Я согласился помочь в этом Коле и взаправду принялся яростно за розыски. Но через три дня, ранним утром, когда я еще пил в халате утренний кофе, кто-то властно постучался в мою дверь.
-- Войдите.
Вошел давно мне знакомый полицейский пристав Цемко, с бумагами под мышкой и с каменным выражением лица.
-- Извольте прочитать и в извещении расписаться.
Это была бумага ко мне от крупного севастопольского начальника, и она кратко гласила: "Именующему себя литератором поручику в отставке такому-то предлагается через двадцать четыре часа выехать из Балаклавы, со строгим воспрещением впредь появляться в районе радиуса Севастополь -- Балаклава. В получении этого предложения -- расписаться".
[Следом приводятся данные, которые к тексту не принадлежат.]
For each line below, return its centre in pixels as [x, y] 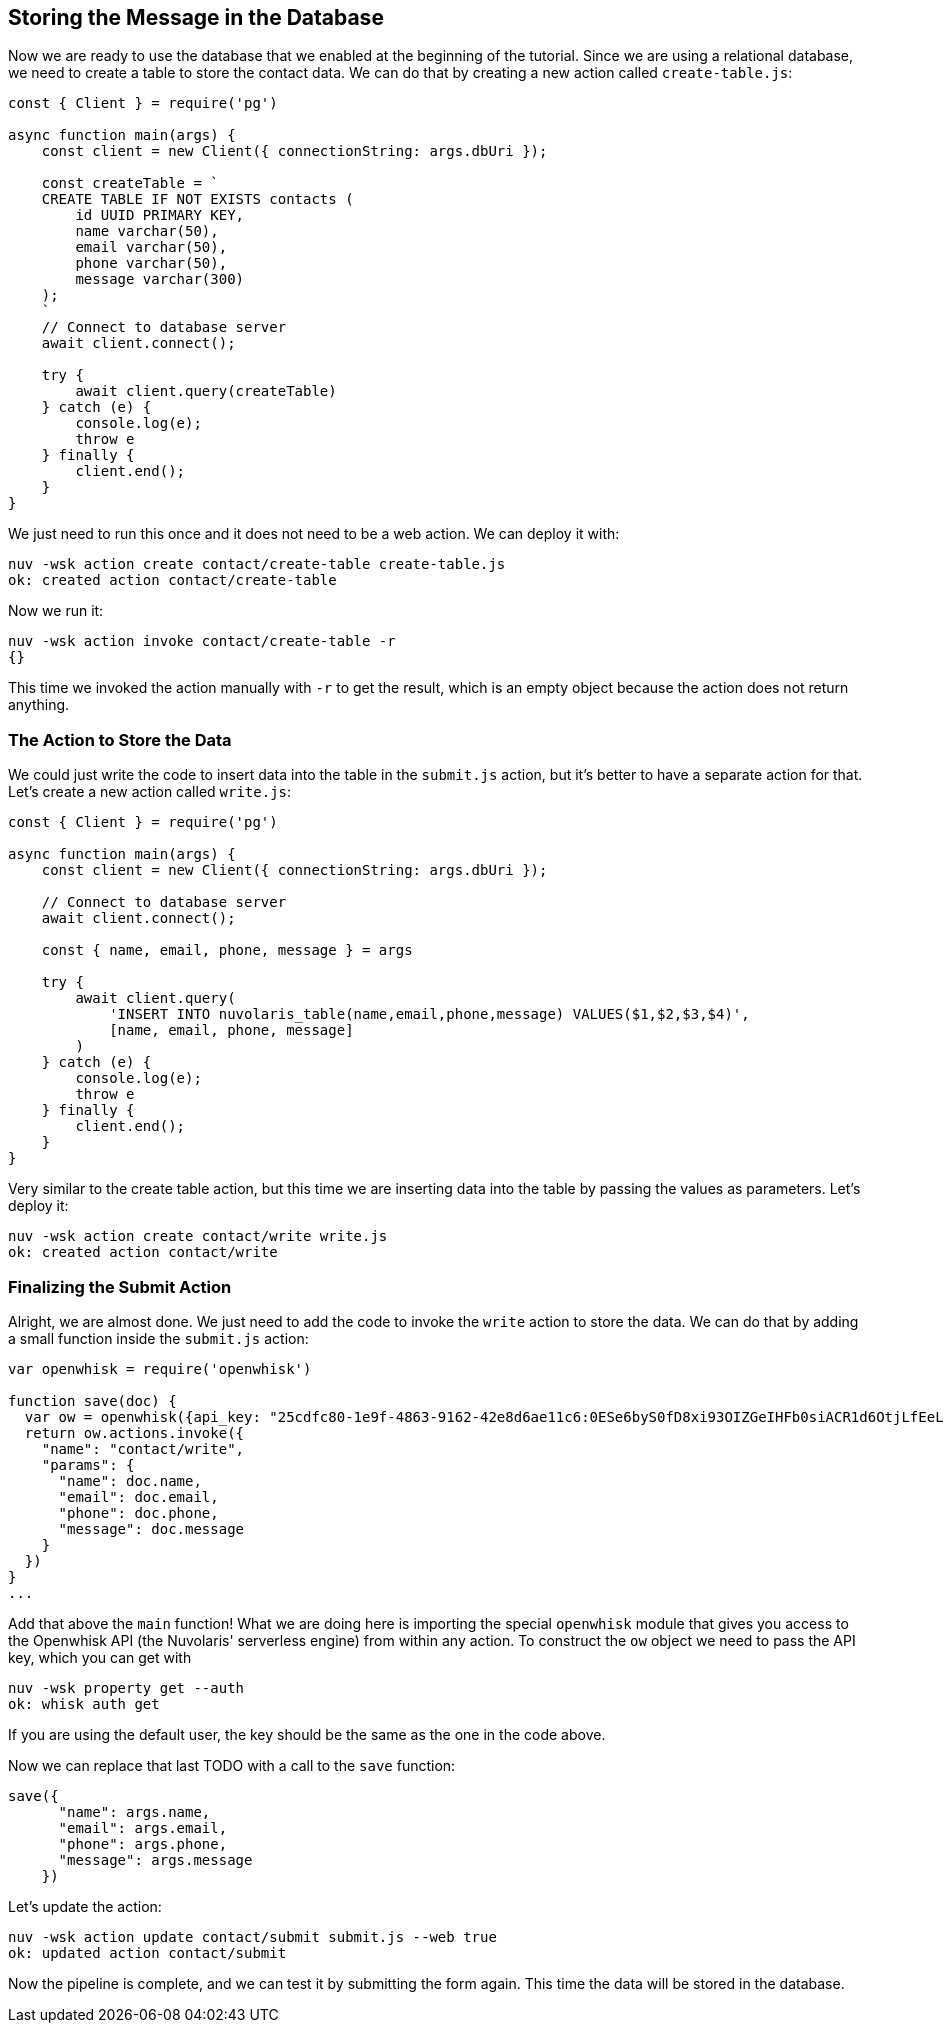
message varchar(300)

Я спокойно, без лишних вопросов и протестов, подчинился воле властей предержащих: в течение получаса уложил все свои вещи в два походных чемодана и сказал:
-- Я готов.
Пристав Цемко любезно нанял мне парного извозчика до севастопольского вокзала и -- прощай, прощай навсегда, моя милая Балаклава. Прощай, купленный мною и любовно возделанный участочек "Кефаловриси", прощайте, дорогие друзья, балаклавские рыбаки, все эти Констанди, Паратино, Капитанаки, Стельянуди, Вати-киоти, Мурузи и другие храбрые грекондосы, с которыми я разделял прелесть опасности и труды морской жизни. Прощай, стройная лодка "Светлана". Мне уже так и не привелось больше увидеть этого безмятежного края. Вот к каким злосчастьям приводит рыцарский закон: "Всегда стой за меньшинство".